## WORK INSTRUCTIONS
Write the listing out again word for word, leaving each picture behind.

## DATASET

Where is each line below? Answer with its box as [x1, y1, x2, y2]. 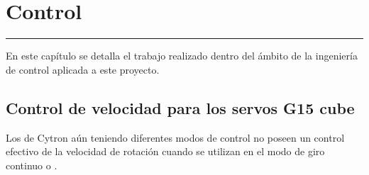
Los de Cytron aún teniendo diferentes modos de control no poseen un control [6, 130, 345, 145]
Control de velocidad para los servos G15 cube [6, 96, 355, 118]
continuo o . [6, 157, 57, 172]
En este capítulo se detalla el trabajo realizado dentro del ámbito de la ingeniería [6, 48, 358, 63]
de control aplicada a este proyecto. [6, 62, 160, 77]
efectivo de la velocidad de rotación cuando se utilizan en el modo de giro [6, 144, 325, 159]
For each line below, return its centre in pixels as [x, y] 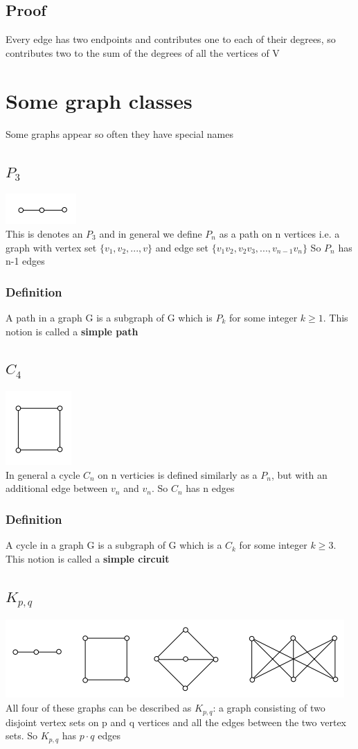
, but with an [299, 474]
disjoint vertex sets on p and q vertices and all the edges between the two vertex [176, 722]
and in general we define [151, 233]
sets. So [22, 735]
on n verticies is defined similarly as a [178, 474]
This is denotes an [44, 233]
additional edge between [57, 488]
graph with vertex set [51, 247]
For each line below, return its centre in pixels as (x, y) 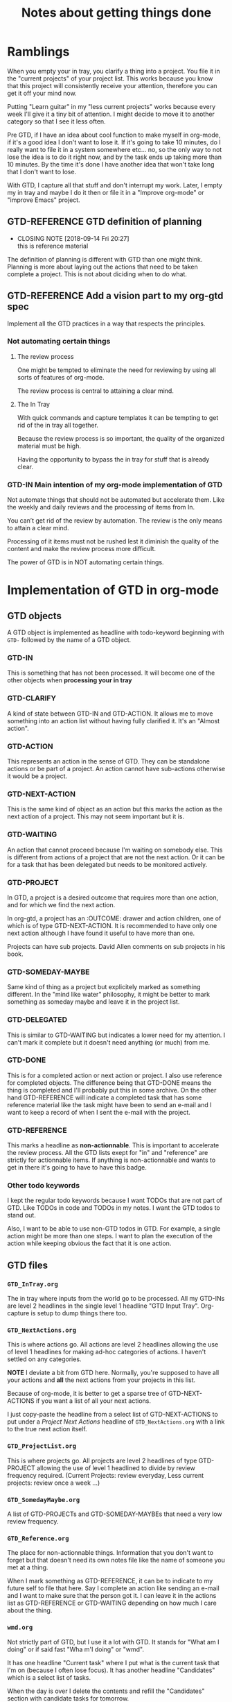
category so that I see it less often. (56, 121)
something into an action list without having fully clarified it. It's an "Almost (114, 721)
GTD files (28, 1265)
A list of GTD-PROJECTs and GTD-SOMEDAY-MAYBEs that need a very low (115, 1514)
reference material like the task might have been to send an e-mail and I (109, 1104)
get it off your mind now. (42, 93)
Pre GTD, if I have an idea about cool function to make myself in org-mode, (114, 135)
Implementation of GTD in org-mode (113, 590)
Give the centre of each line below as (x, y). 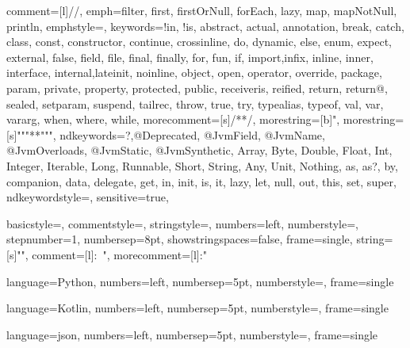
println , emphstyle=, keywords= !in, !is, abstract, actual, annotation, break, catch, (205, 26)
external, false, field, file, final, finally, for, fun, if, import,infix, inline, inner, (190, 57)
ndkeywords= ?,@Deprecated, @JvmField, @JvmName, (192, 134)
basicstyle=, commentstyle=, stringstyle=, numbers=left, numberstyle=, (182, 223)
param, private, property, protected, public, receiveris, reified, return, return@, (197, 88)
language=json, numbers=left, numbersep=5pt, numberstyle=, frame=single (192, 334)
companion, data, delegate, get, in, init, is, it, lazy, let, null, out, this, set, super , (201, 181)
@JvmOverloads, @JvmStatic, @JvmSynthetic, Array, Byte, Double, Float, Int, (199, 150)
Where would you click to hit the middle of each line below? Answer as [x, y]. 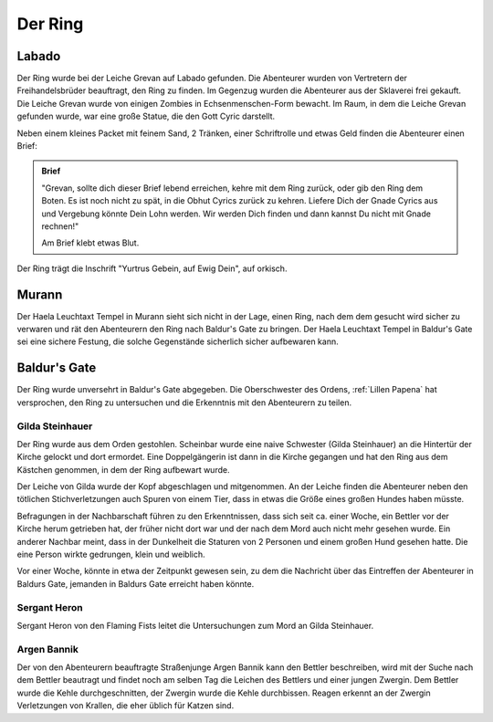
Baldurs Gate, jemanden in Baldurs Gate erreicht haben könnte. [136, 583]
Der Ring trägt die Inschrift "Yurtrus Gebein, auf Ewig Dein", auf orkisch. [152, 268]
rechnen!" [60, 226]
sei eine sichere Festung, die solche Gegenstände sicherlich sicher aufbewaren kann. [178, 341]
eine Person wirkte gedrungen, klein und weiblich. [111, 554]
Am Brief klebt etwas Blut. [90, 243]
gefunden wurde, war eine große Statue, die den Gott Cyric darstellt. [146, 116]
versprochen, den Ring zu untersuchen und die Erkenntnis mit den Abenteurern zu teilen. [184, 403]
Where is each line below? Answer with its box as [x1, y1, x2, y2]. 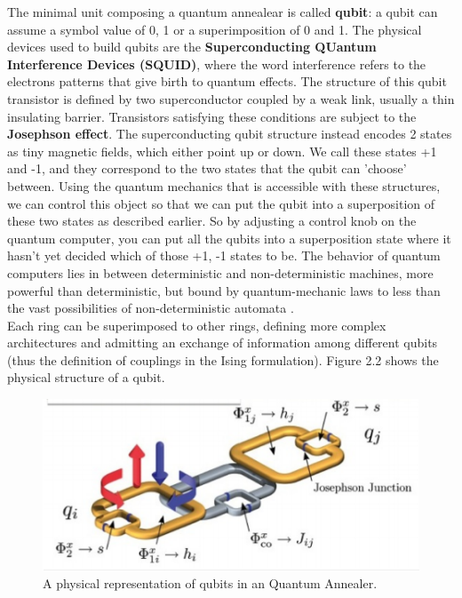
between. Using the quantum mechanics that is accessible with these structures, [7, 176, 441, 195]
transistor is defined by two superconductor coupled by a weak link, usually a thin [7, 89, 455, 108]
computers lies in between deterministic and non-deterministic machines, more [7, 263, 434, 282]
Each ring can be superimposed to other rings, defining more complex [7, 315, 386, 334]
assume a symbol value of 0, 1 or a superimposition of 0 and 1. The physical [7, 20, 422, 38]
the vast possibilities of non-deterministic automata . [7, 299, 294, 317]
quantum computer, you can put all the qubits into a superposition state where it [7, 228, 451, 247]
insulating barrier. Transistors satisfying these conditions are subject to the [7, 107, 417, 125]
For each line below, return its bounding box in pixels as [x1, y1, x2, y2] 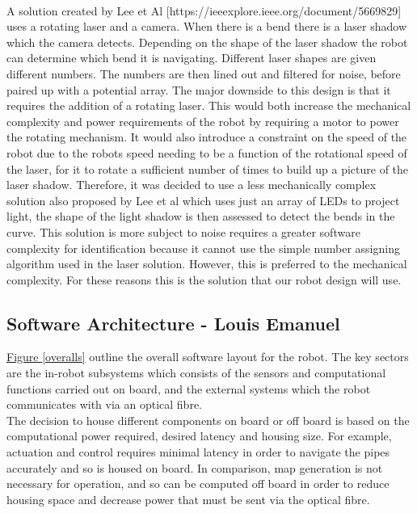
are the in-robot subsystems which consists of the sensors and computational [6, 364, 386, 381]
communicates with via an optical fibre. [6, 396, 203, 413]
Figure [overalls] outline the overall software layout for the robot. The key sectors [6, 348, 409, 365]
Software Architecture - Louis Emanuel [6, 310, 340, 335]
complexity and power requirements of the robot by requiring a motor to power [6, 112, 399, 129]
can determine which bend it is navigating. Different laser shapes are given [6, 49, 377, 66]
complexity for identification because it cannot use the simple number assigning [6, 239, 400, 256]
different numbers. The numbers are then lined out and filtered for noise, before [6, 65, 401, 82]
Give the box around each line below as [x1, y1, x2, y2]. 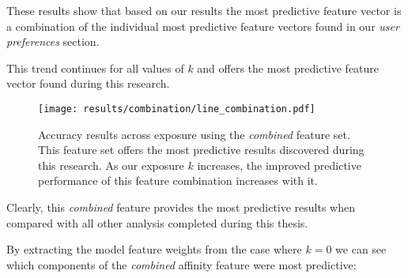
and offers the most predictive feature [197, 59, 380, 76]
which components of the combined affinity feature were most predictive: [6, 256, 357, 272]
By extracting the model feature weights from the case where [6, 241, 302, 257]
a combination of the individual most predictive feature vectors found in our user [6, 17, 399, 34]
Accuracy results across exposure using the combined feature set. [38, 126, 350, 142]
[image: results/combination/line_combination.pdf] [38, 103, 315, 115]
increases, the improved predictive [197, 156, 361, 173]
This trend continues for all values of [6, 59, 184, 76]
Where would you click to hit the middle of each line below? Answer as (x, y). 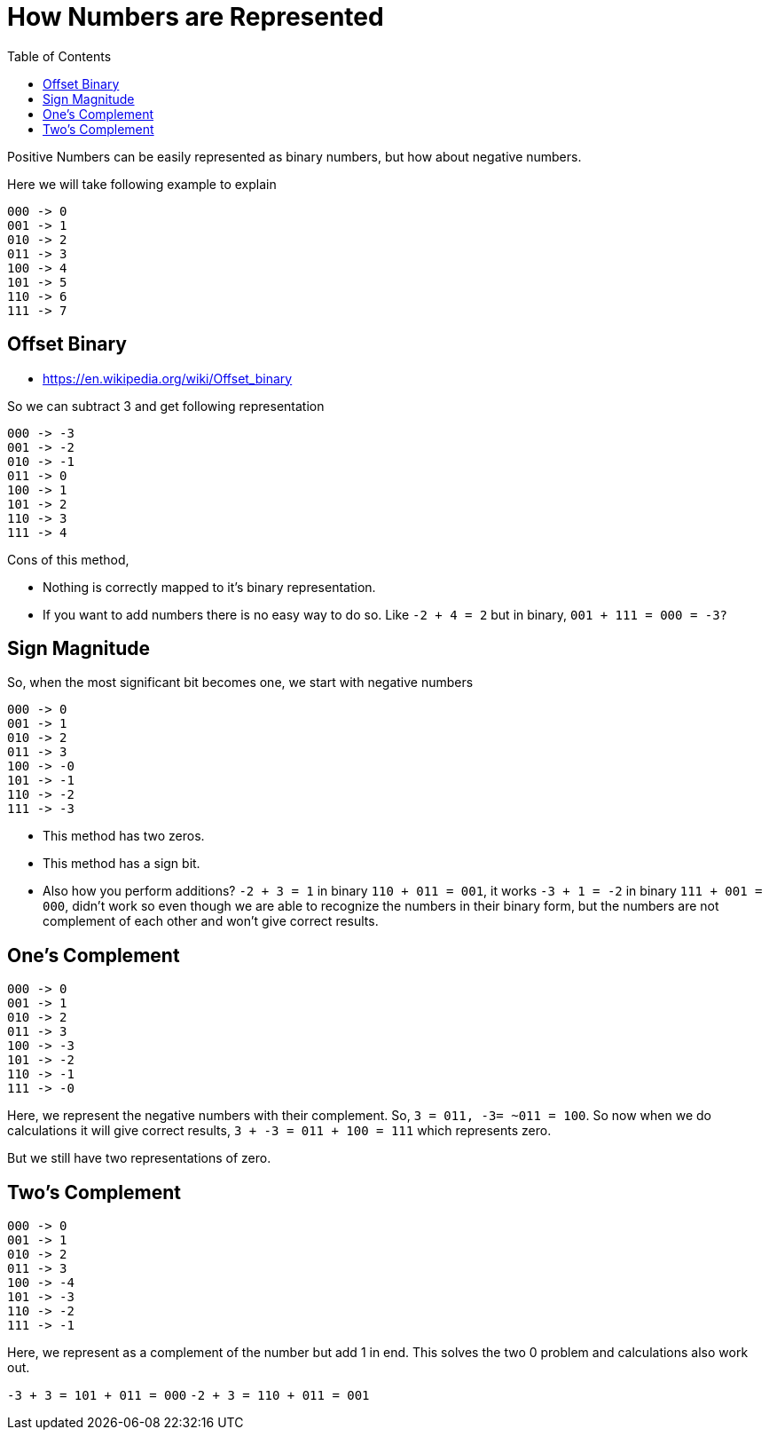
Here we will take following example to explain (142, 184)
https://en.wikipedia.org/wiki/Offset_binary (168, 378)
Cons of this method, (68, 559)
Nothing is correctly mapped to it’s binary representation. (209, 587)
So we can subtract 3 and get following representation (166, 406)
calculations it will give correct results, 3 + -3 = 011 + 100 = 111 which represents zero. (279, 1131)
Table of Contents (59, 56)
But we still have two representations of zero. (139, 1158)
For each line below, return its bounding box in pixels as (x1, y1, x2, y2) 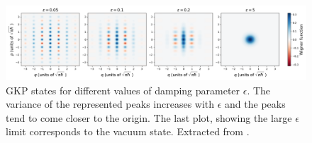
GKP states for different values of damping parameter (6, 82, 240, 97)
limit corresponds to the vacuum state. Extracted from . (6, 124, 250, 139)
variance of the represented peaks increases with (6, 97, 215, 111)
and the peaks (225, 97, 286, 111)
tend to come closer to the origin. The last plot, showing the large (6, 110, 292, 125)
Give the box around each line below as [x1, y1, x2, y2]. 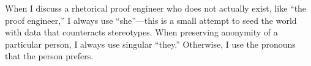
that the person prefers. [5, 50, 94, 62]
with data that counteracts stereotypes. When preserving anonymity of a [5, 26, 278, 38]
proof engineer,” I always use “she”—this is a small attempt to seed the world [5, 13, 297, 26]
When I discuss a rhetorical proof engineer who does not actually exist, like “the [5, 2, 307, 14]
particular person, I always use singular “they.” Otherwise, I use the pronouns [5, 37, 296, 50]
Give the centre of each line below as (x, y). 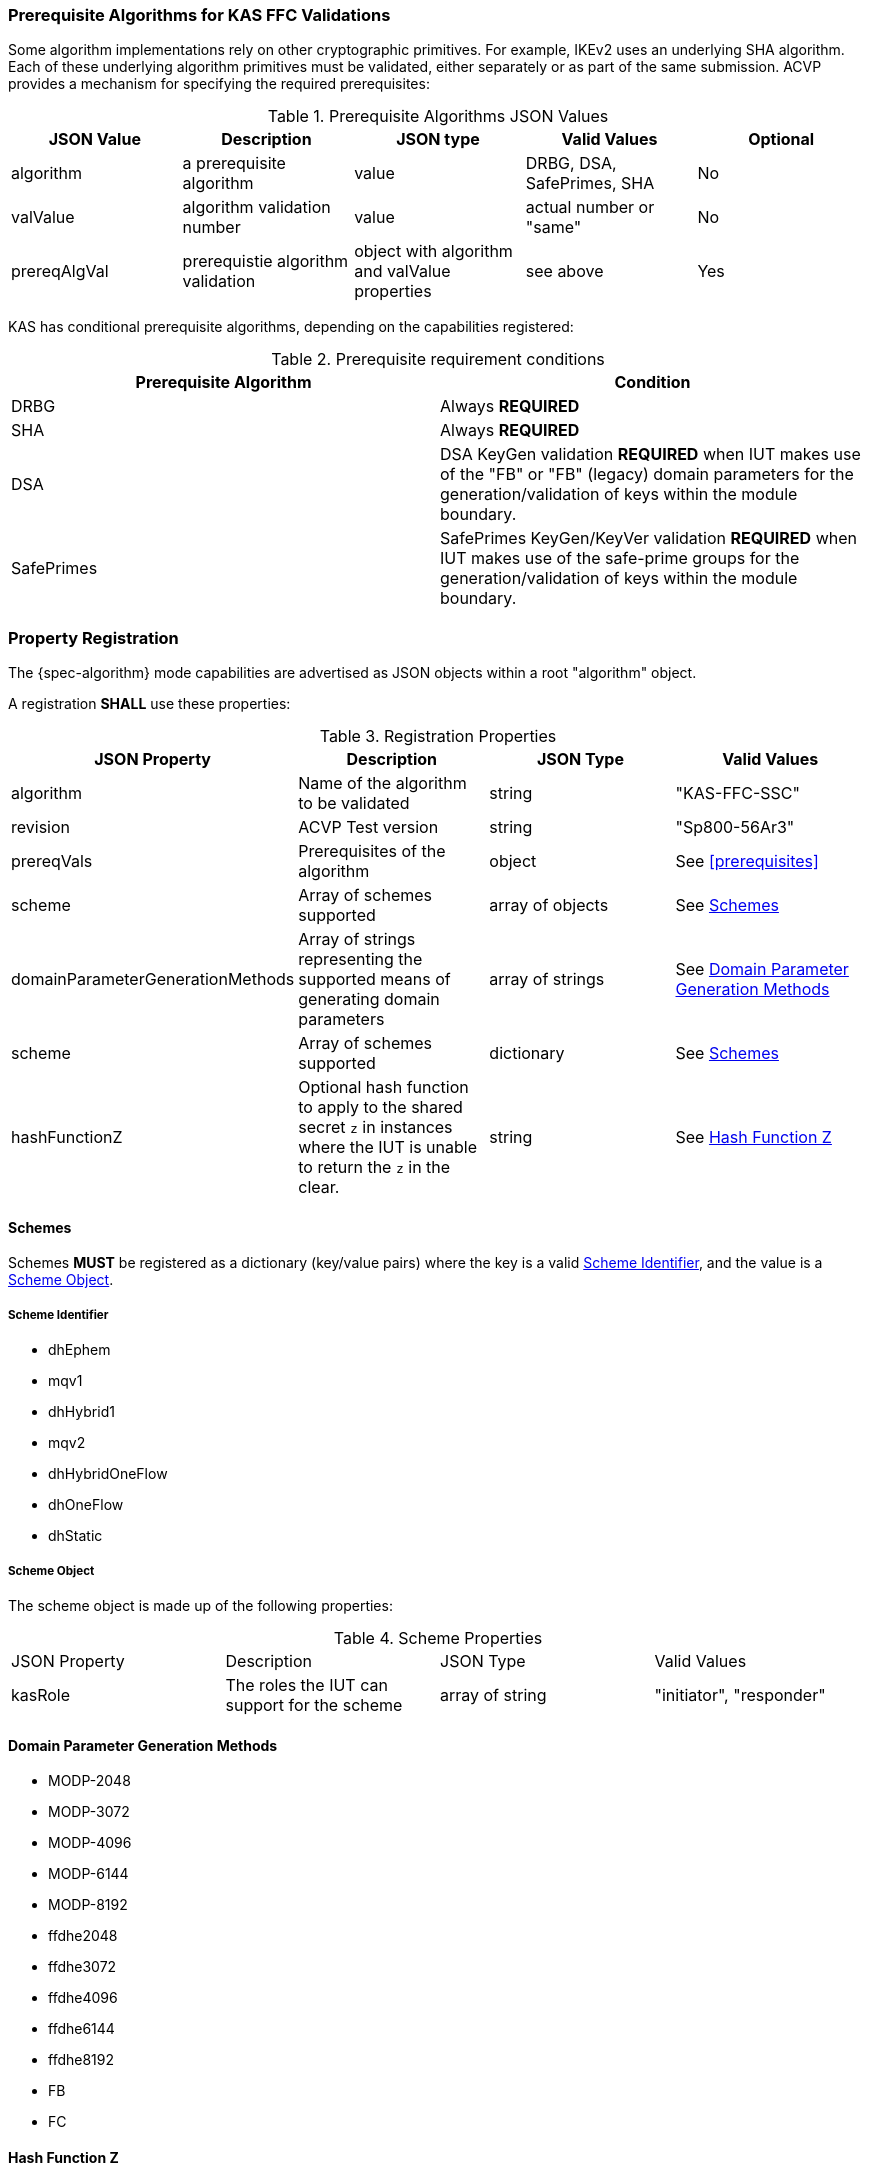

## SOLUTION FOR THIS TASK
Where is each line below? Answer with its box as [x1, y1, x2, y2]. 
Los de Cytron aún teniendo diferentes modos de control no poseen un control [6, 130, 345, 145]
Control de velocidad para los servos G15 cube [6, 96, 355, 118]
continuo o . [6, 157, 57, 172]
En este capítulo se detalla el trabajo realizado dentro del ámbito de la ingeniería [6, 48, 358, 63]
de control aplicada a este proyecto. [6, 62, 160, 77]
efectivo de la velocidad de rotación cuando se utilizan en el modo de giro [6, 144, 325, 159]
For each line below, return its centre in pixels as [x, y] 
, but with an [299, 474]
disjoint vertex sets on p and q vertices and all the edges between the two vertex [176, 722]
and in general we define [151, 233]
sets. So [22, 735]
on n verticies is defined similarly as a [178, 474]
This is denotes an [44, 233]
additional edge between [57, 488]
graph with vertex set [51, 247]
For each line below, return its centre in pixels as (x, y) 
category so that I see it less often. (56, 121)
something into an action list without having fully clarified it. It's an "Almost (114, 721)
GTD files (28, 1265)
A list of GTD-PROJECTs and GTD-SOMEDAY-MAYBEs that need a very low (115, 1514)
reference material like the task might have been to send an e-mail and I (109, 1104)
get it off your mind now. (42, 93)
Pre GTD, if I have an idea about cool function to make myself in org-mode, (114, 135)
Implementation of GTD in org-mode (113, 590)
Give the centre of each line below as (x, y). 
println , emphstyle=, keywords= !in, !is, abstract, actual, annotation, break, catch, (205, 26)
external, false, field, file, final, finally, for, fun, if, import,infix, inline, inner, (190, 57)
ndkeywords= ?,@Deprecated, @JvmField, @JvmName, (192, 134)
basicstyle=, commentstyle=, stringstyle=, numbers=left, numberstyle=, (182, 223)
param, private, property, protected, public, receiveris, reified, return, return@, (197, 88)
language=json, numbers=left, numbersep=5pt, numberstyle=, frame=single (192, 334)
companion, data, delegate, get, in, init, is, it, lazy, let, null, out, this, set, super , (201, 181)
@JvmOverloads, @JvmStatic, @JvmSynthetic, Array, Byte, Double, Float, Int, (199, 150)
Where would you click to hit the middle of each line below? Answer as [x, y]. 
Baldurs Gate, jemanden in Baldurs Gate erreicht haben könnte. [136, 583]
Der Ring trägt die Inschrift "Yurtrus Gebein, auf Ewig Dein", auf orkisch. [152, 268]
rechnen!" [60, 226]
sei eine sichere Festung, die solche Gegenstände sicherlich sicher aufbewaren kann. [178, 341]
eine Person wirkte gedrungen, klein und weiblich. [111, 554]
Am Brief klebt etwas Blut. [90, 243]
gefunden wurde, war eine große Statue, die den Gott Cyric darstellt. [146, 116]
versprochen, den Ring zu untersuchen und die Erkenntnis mit den Abenteurern zu teilen. [184, 403]
Where is each line below? Answer with its box as [x1, y1, x2, y2]. 
between. Using the quantum mechanics that is accessible with these structures, [7, 176, 441, 195]
transistor is defined by two superconductor coupled by a weak link, usually a thin [7, 89, 455, 108]
computers lies in between deterministic and non-deterministic machines, more [7, 263, 434, 282]
Each ring can be superimposed to other rings, defining more complex [7, 315, 386, 334]
assume a symbol value of 0, 1 or a superimposition of 0 and 1. The physical [7, 20, 422, 38]
the vast possibilities of non-deterministic automata . [7, 299, 294, 317]
quantum computer, you can put all the qubits into a superposition state where it [7, 228, 451, 247]
insulating barrier. Transistors satisfying these conditions are subject to the [7, 107, 417, 125]
For each line below, return its bounding box in pixels as [x1, y1, x2, y2] 
are the in-robot subsystems which consists of the sensors and computational [6, 364, 386, 381]
communicates with via an optical fibre. [6, 396, 203, 413]
Figure [overalls] outline the overall software layout for the robot. The key sectors [6, 348, 409, 365]
Software Architecture - Louis Emanuel [6, 310, 340, 335]
complexity and power requirements of the robot by requiring a motor to power [6, 112, 399, 129]
can determine which bend it is navigating. Different laser shapes are given [6, 49, 377, 66]
complexity for identification because it cannot use the simple number assigning [6, 239, 400, 256]
different numbers. The numbers are then lined out and filtered for noise, before [6, 65, 401, 82]
Give the box around each line below as [x1, y1, x2, y2]. 
and offers the most predictive feature [197, 59, 380, 76]
which components of the combined affinity feature were most predictive: [6, 256, 357, 272]
By extracting the model feature weights from the case where [6, 241, 302, 257]
a combination of the individual most predictive feature vectors found in our user [6, 17, 399, 34]
Accuracy results across exposure using the combined feature set. [38, 126, 350, 142]
[image: results/combination/line_combination.pdf] [38, 103, 315, 115]
increases, the improved predictive [197, 156, 361, 173]
This trend continues for all values of [6, 59, 184, 76]
Where would you click to hit the middle of each line below? Answer as (x, y). 
Here we will take following example to explain (142, 184)
https://en.wikipedia.org/wiki/Offset_binary (168, 378)
Cons of this method, (68, 559)
Nothing is correctly mapped to it’s binary representation. (209, 587)
So we can subtract 3 and get following representation (166, 406)
calculations it will give correct results, 3 + -3 = 011 + 100 = 111 which represents zero. (279, 1131)
Table of Contents (59, 56)
But we still have two representations of zero. (139, 1158)
For each line below, return its bounding box in pixels as (x1, y1, x2, y2) 
GKP states for different values of damping parameter (6, 82, 240, 97)
limit corresponds to the vacuum state. Extracted from . (6, 124, 250, 139)
variance of the represented peaks increases with (6, 97, 215, 111)
and the peaks (225, 97, 286, 111)
tend to come closer to the origin. The last plot, showing the large (6, 110, 292, 125)
Give the box around each line below as [x1, y1, x2, y2]. 
that the person prefers. [5, 50, 94, 62]
with data that counteracts stereotypes. When preserving anonymity of a [5, 26, 278, 38]
proof engineer,” I always use “she”—this is a small attempt to seed the world [5, 13, 297, 26]
When I discuss a rhetorical proof engineer who does not actually exist, like “the [5, 2, 307, 14]
particular person, I always use singular “they.” Otherwise, I use the pronouns [5, 37, 296, 50]
Give the centre of each line below as (x, y). 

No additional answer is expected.